Ran into an issue upgrading an AKS cluster last week. It completely stalled and broke the entire cluster in a way where our hands were tied as we can't see the control plane at all...
I submit a severity A ticket and 5 hours later I get told there was a known issue with the latest VM image that would create issues with the control plane leaving any cluster that was updated in that window to essentially kill itself and require manual intervention. Did they notify anyone? Nope, did they stop anyone from killing their own clusters. Nope.
It seems like every time I'm forced to touch the Azure environment I'm basically playing Russian roulette hoping that something's not broken on the backend.
That’s was years ago, wild to see they have the same issues.
Also had a few instance types which won't spin up in some regions/AZs recently. I assume this is capacity issues.
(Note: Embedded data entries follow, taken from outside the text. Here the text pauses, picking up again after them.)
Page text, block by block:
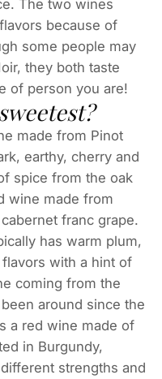
The two wines
because of
some people may
they both taste
of person you are!
made from Pinot
earthy, cherry and
spice from the oak
wine made from
franc grape.
has warm plum,
with a hint of
coming from the
around since the
a red wine made of
in Burgundy,
strengths and
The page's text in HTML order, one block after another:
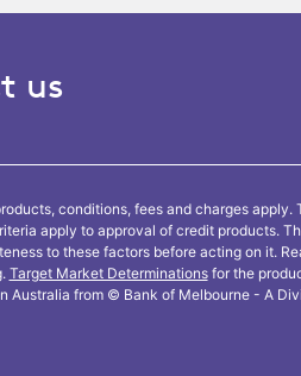
us
conditions, fees and charges
apply to approval of credit products.
to these factors before acting on it.
Target Market Determinationsfor the
Australia from © Bank of Melbourne - A
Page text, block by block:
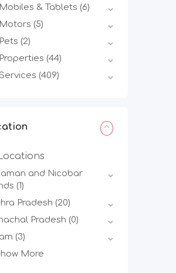
Mobiles & Tablets (6)
Motors (5)
Pets (2)
Properties (44)
Services (409)
and Nicobar
(1)
Pradesh (20)
Pradesh (0)
(3)
More
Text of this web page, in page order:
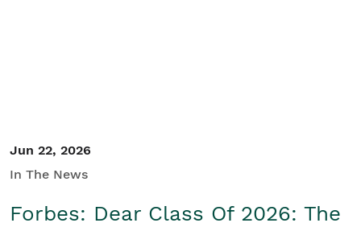
Jun 22, 2026
In The News
Forbes: Dear Class Of 2026: The
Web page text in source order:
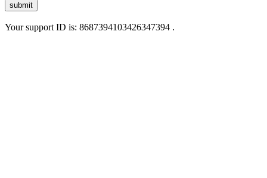
submit
Your support ID is: 8687394103426347394 .

There’s a bunch of hardware, and they can’t run more servers than they have hardware. I don’t see a way around that.
It means that any service designed to survive a control plane outage must statically allocate its compute resources and have enough slack that it never relies on auto scaling. True for AWS/GCP/Azure.
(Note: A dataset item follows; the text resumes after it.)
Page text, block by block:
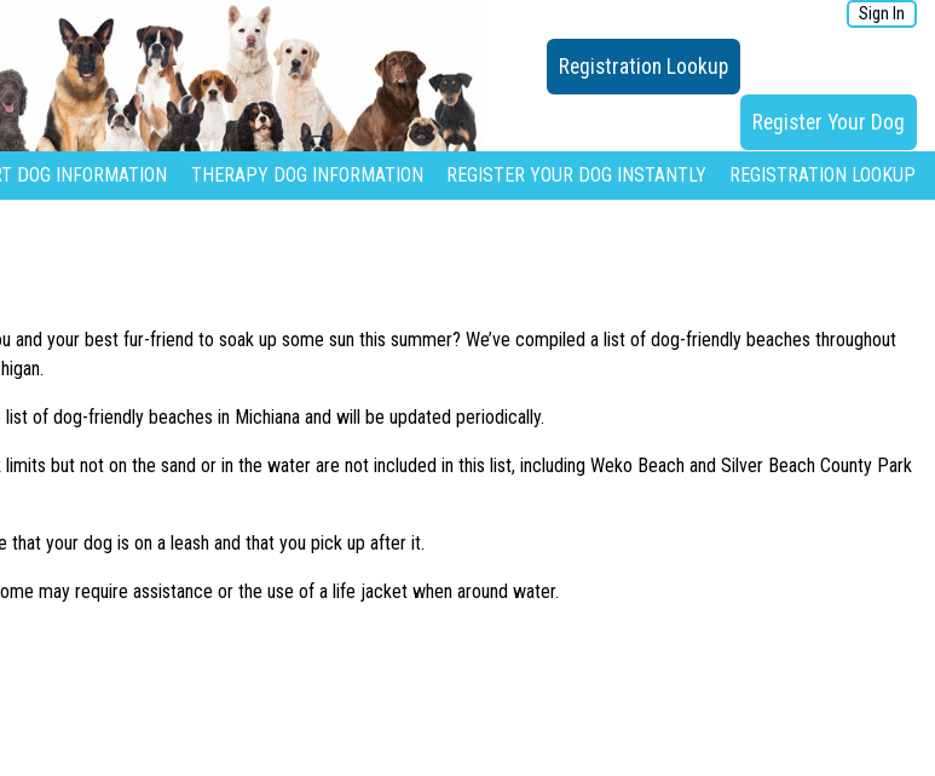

That sounds oddly similar to owning hardware.
AWS has never had this type of outage in 20 years. Yet Azure constantly had them.
This is a total failure of engineering and has nothing to do with capacity. Azure is a joke of a cloud.
Which is my point.
The same fault on Azure would be a global (all-regions) fault.
I wanted to try out the most cheapest option out of frugality & that was actually limited (but kudos to them that they mentioned that these servers have limits) so no worries I went and picked the 5.99 euro instead of the 3.99 euro option instead.
They also have limits option itself as a settings iirc and it shows you all the limits that are imposed in a transparent manner and my account's young so I can't request for limit increases but after some time, one definitely can.
Essentially I love this idea because essentially Cloud is just someone's else's hardware and there is no infinitium. But I feel as if it can come pretty close with hetzner (and I have heard some great things about OVH and have a good personal experience with netcup vps but netcup's payments were really PITA to setup]
In Azure, for example, it's possible to use Entra as your Active Directory, along with the fine grained RBAC built in to the platform. On a host that just gives you VPS/DS, you have to run your own AD (and secondary backups). Likewise with things like webservers (IIS) and SQL Server, which both have PaaS offerings with SLAs and all the infra management tasks handled for you in an easily auditable way.
If you just need a few servers at the IaaS level, the big cloud platforms don't look like a great value. But, if you do a SOC2, for example, you're going to have to build all the documentation and observability/controls yourself.
Similar to hetzner, I haven't used OVH but does it also have limits or how do they follow?
Out of pure curiosity, Is there anything aside from the three hyperscaler trifecta which doesn't show limits too?